-- Information shown follows --
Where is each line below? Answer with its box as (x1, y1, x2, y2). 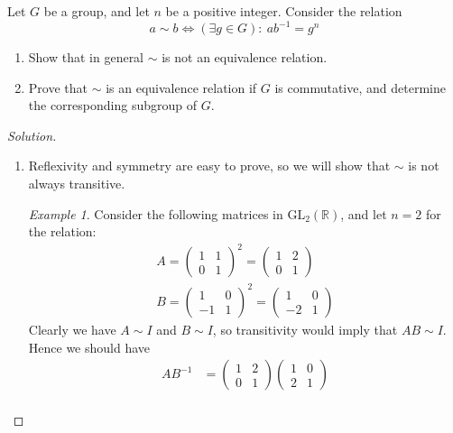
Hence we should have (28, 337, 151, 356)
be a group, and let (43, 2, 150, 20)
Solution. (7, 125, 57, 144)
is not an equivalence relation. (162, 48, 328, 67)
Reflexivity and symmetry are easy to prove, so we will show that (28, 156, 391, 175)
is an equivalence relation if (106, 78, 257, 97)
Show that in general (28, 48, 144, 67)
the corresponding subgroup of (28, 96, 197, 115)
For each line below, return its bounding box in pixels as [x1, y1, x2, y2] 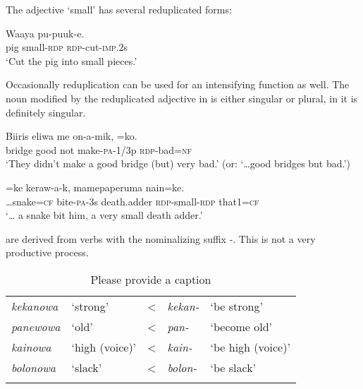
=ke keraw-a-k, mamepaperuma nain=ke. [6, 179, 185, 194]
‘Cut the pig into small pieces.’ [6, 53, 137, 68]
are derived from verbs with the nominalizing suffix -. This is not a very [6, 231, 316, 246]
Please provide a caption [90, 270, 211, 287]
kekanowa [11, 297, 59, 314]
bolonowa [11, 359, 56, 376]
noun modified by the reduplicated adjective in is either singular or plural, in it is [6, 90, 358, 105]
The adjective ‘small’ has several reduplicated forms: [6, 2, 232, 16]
-- Information shown concluded --
-- Information shown follows --
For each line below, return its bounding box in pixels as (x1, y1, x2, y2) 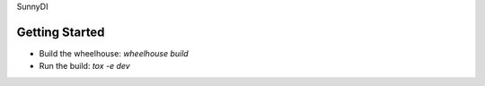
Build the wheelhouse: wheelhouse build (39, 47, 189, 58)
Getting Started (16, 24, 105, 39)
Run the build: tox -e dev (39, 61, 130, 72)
-- Information shown concluded --
-- Information shown follows --
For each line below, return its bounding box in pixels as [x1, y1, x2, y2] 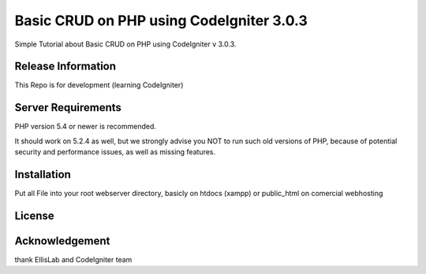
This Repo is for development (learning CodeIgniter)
-- Information shown concluded --
**Problem to work on**: Line for line, output the entries above from the line with "the corresponding subgroup" to the line with "The adjective ‘small’", both included, and nothing more. Skip pictures.

**Written solution**:
the corresponding subgroup of (28, 96, 197, 115)
For each line below, return its bounding box in pixels as [x1, y1, x2, y2] 
=ke keraw-a-k, mamepaperuma nain=ke. [6, 179, 185, 194]
‘Cut the pig into small pieces.’ [6, 53, 137, 68]
are derived from verbs with the nominalizing suffix -. This is not a very [6, 231, 316, 246]
Please provide a caption [90, 270, 211, 287]
kekanowa [11, 297, 59, 314]
bolonowa [11, 359, 56, 376]
noun modified by the reduplicated adjective in is either singular or plural, in it is [6, 90, 358, 105]
The adjective ‘small’ has several reduplicated forms: [6, 2, 232, 16]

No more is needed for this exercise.